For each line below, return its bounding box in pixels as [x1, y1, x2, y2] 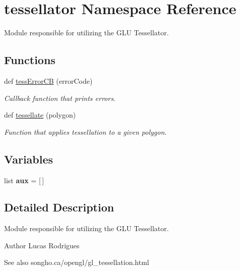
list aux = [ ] [4, 175, 44, 185]
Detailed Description [4, 199, 114, 215]
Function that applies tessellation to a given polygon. [4, 126, 167, 137]
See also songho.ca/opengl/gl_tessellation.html [4, 257, 149, 267]
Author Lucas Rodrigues [4, 240, 80, 250]
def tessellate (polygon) [4, 110, 76, 120]
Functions [4, 52, 55, 68]
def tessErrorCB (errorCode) [4, 75, 93, 86]
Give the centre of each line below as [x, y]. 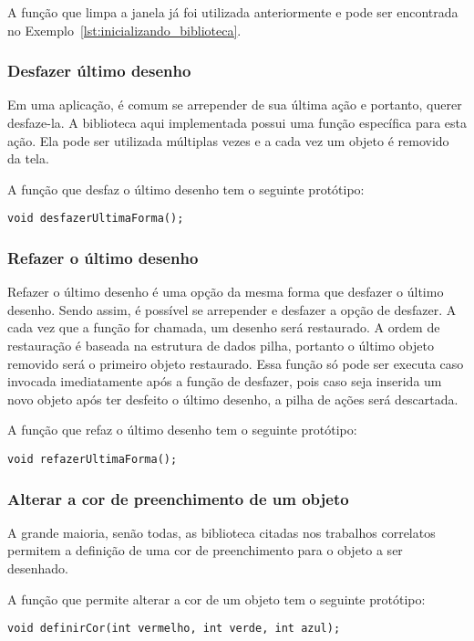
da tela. [28, 158]
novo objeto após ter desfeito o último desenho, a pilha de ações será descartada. [233, 399]
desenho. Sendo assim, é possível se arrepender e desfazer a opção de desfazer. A [232, 309]
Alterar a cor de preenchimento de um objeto [178, 498]
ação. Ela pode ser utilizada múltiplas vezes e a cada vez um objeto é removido [228, 140]
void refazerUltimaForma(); [93, 459]
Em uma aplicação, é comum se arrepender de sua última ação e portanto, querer [235, 105]
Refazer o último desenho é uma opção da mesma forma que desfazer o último [226, 292]
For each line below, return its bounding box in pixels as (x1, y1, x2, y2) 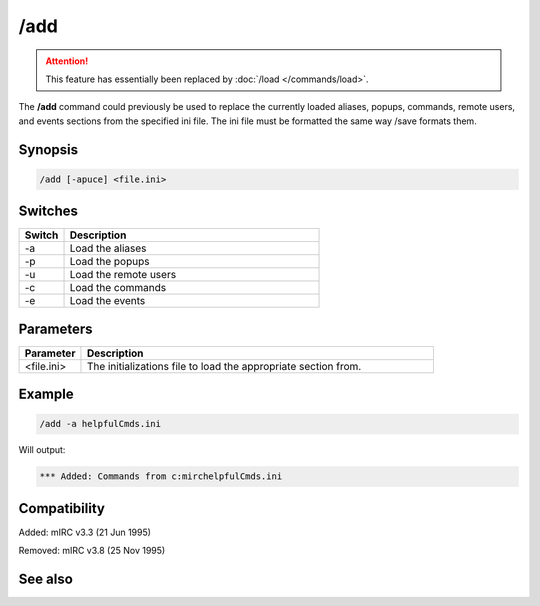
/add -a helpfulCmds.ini (39, 418, 162, 430)
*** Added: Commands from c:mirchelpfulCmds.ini (39, 471, 283, 482)
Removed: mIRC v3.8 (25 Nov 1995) (18, 545, 166, 557)
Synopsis (18, 141, 79, 158)
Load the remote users (69, 268, 177, 282)
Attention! (45, 55, 89, 67)
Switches (18, 203, 79, 220)
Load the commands (69, 281, 167, 295)
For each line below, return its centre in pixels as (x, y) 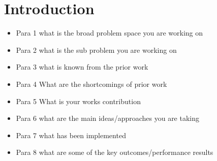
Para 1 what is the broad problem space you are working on (110, 33)
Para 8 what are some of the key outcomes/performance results (115, 152)
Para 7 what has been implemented (71, 135)
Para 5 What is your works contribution (78, 101)
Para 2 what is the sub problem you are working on (96, 50)
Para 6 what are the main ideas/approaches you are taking (108, 118)
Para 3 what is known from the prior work (82, 67)
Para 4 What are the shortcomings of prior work (91, 84)
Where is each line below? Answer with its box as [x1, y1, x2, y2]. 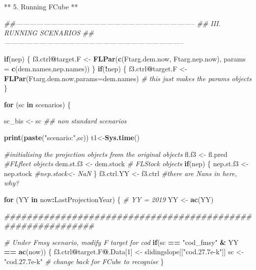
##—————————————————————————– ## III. [4, 18, 221, 28]
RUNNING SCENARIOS [4, 28, 81, 38]
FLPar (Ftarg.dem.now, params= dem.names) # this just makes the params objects [4, 73, 252, 83]
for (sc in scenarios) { [4, 99, 71, 109]
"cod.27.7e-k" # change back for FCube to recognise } [4, 256, 164, 266]
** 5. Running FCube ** [4, 1, 78, 11]
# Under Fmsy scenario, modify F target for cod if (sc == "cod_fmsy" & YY [4, 237, 239, 247]
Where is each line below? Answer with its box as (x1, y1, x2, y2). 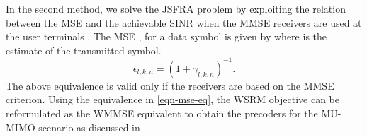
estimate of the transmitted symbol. (6, 42, 162, 57)
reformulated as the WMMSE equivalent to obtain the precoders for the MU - (6, 106, 341, 121)
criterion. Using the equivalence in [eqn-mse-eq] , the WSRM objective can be (6, 92, 339, 107)
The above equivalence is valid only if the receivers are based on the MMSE (6, 78, 334, 93)
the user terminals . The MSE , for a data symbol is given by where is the (6, 29, 327, 44)
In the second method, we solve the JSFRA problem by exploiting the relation (6, 1, 346, 16)
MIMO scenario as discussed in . (6, 119, 147, 134)
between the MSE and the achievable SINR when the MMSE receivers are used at (6, 15, 362, 30)
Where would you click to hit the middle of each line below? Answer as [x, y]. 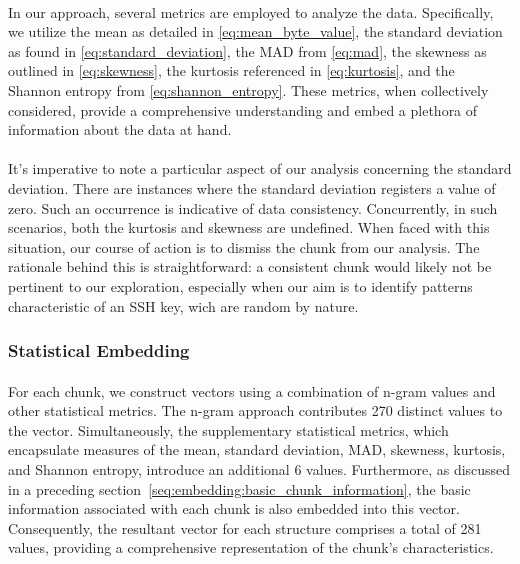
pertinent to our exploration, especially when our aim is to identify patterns [240, 285]
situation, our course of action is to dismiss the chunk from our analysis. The [244, 246]
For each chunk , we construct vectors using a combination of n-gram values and [252, 390]
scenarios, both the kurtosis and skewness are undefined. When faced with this [249, 227]
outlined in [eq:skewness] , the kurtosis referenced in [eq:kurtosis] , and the [231, 70]
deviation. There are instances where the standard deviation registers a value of [252, 187]
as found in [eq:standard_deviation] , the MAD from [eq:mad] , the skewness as [247, 50]
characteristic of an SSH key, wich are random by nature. [183, 305]
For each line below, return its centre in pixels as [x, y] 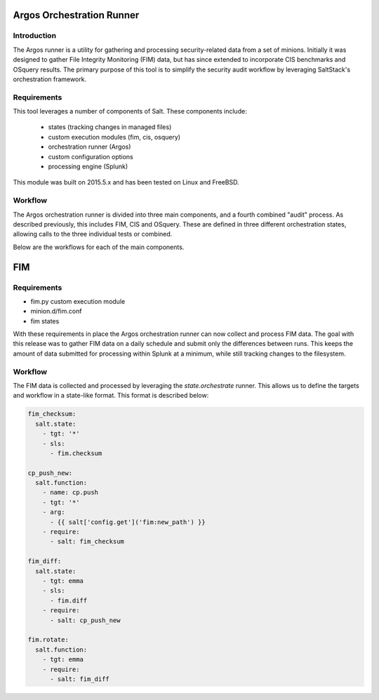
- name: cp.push [70, 492]
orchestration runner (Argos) [89, 147]
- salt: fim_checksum [87, 541]
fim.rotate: [48, 640]
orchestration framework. [50, 79]
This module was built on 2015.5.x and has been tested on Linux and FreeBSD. [126, 182]
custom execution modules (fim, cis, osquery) [114, 137]
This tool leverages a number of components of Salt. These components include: [130, 112]
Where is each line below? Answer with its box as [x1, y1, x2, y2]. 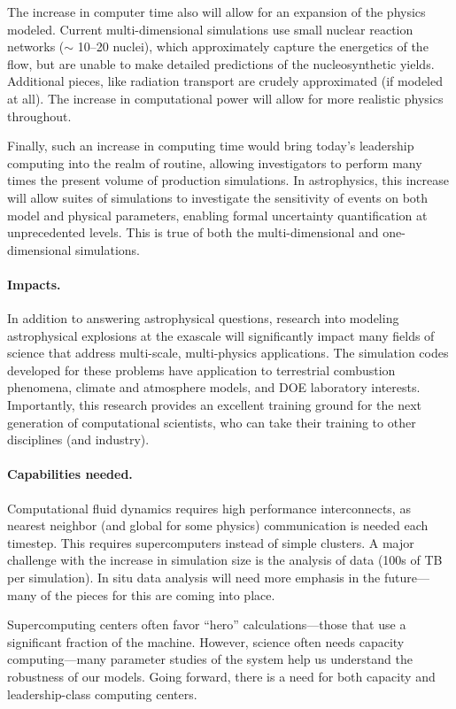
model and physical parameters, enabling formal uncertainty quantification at [7, 205, 428, 224]
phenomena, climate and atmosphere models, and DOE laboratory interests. [7, 378, 421, 397]
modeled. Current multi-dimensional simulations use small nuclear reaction [7, 19, 413, 38]
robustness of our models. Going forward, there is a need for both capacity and [7, 667, 436, 685]
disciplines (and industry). [7, 430, 150, 449]
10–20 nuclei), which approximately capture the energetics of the [77, 37, 429, 56]
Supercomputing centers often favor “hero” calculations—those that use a [7, 615, 406, 634]
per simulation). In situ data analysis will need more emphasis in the [7, 568, 381, 587]
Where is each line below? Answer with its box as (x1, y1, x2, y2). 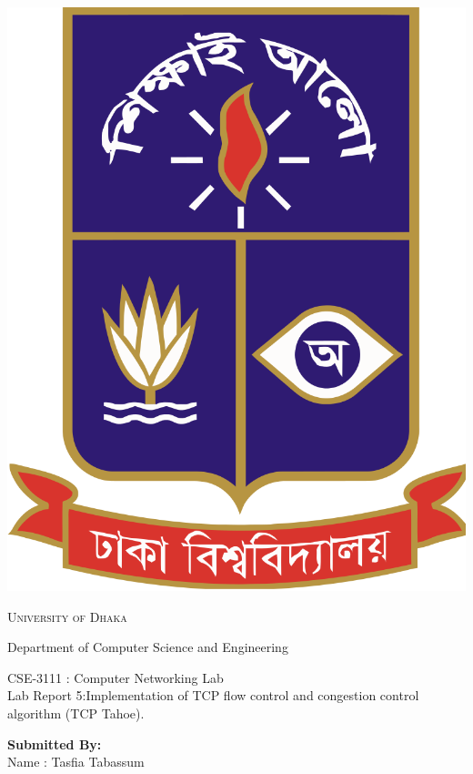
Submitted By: (7, 734, 102, 753)
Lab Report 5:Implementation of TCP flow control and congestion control (7, 686, 419, 705)
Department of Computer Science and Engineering (7, 637, 288, 657)
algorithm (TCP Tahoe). (7, 704, 145, 723)
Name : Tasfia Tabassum (7, 752, 145, 771)
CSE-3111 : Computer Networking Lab (7, 667, 224, 687)
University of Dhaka (7, 606, 127, 626)
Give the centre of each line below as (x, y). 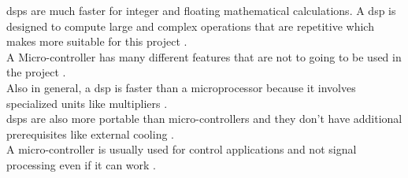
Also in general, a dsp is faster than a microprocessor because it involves (181, 87)
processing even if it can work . (82, 164)
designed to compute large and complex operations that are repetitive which (190, 26)
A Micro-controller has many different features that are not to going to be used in (204, 56)
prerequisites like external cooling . (91, 133)
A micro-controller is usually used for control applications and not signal (182, 149)
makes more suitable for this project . (97, 41)
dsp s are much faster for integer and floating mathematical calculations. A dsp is (201, 10)
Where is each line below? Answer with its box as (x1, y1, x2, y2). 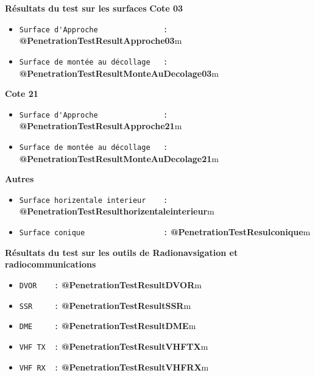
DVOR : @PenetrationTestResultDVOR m (19, 278, 202, 291)
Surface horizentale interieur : (19, 196, 168, 205)
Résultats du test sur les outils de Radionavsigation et (5, 246, 238, 258)
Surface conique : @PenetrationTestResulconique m (19, 225, 311, 238)
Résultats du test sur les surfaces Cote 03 (5, 2, 183, 14)
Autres (5, 172, 34, 185)
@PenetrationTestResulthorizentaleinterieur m (19, 205, 214, 218)
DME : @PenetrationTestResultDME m (19, 319, 196, 332)
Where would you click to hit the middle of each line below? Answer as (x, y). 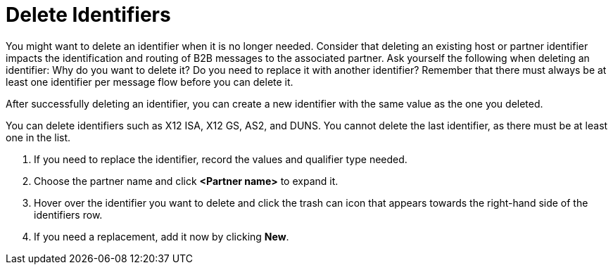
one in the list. (38, 137)
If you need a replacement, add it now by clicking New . (162, 236)
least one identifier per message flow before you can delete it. (150, 82)
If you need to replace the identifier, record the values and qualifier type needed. (221, 159)
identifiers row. (68, 214)
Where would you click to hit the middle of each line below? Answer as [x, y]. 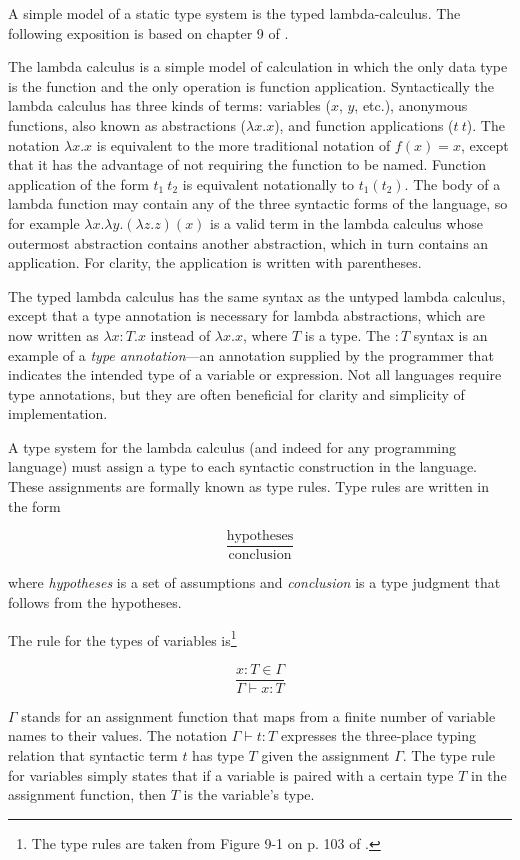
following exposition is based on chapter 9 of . [148, 32]
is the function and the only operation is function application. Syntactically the [251, 85]
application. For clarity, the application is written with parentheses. [215, 262]
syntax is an [450, 334]
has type [218, 755]
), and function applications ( [364, 124]
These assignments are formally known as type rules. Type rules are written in [249, 486]
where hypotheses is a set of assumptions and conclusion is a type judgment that [254, 582]
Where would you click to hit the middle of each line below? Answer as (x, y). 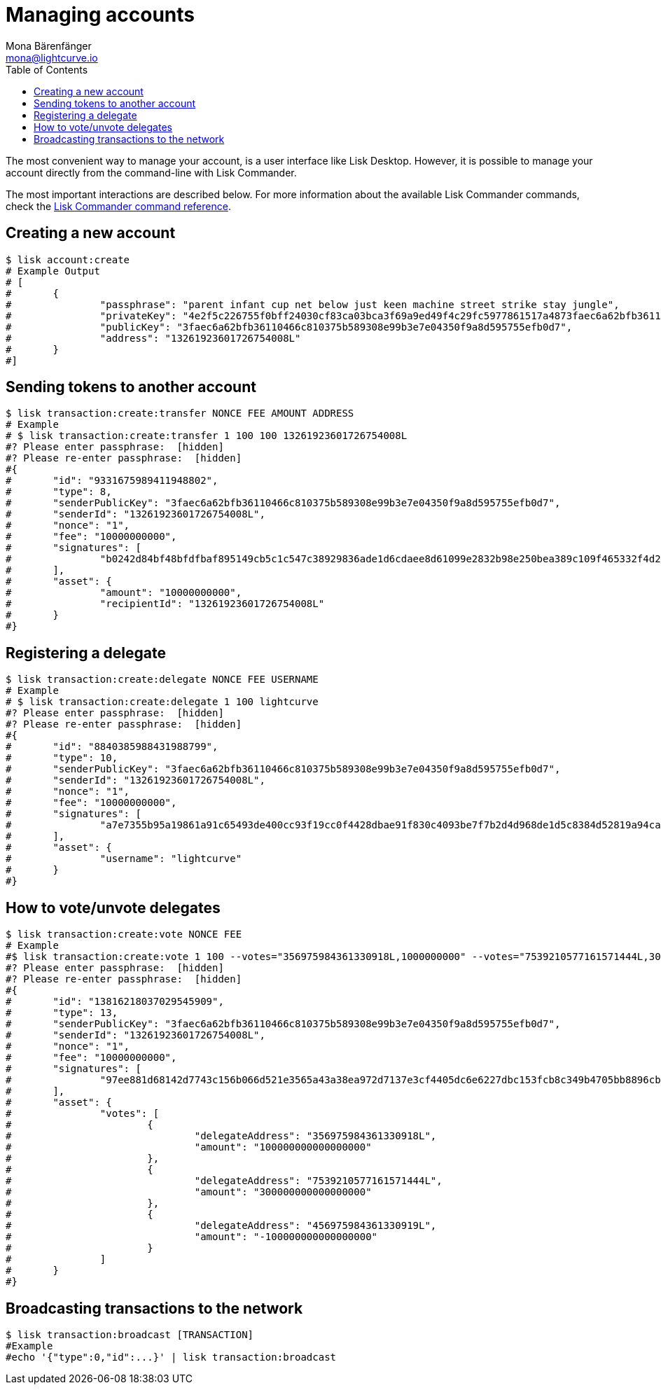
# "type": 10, (62, 758)
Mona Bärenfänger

Problem requirements: Where a line of the material above holds the string "Computer", copy that line.

Reply to the task:
Department of Computer Science and Engineering (7, 637, 288, 657)
CSE-3111 : Computer Networking Lab (7, 667, 224, 687)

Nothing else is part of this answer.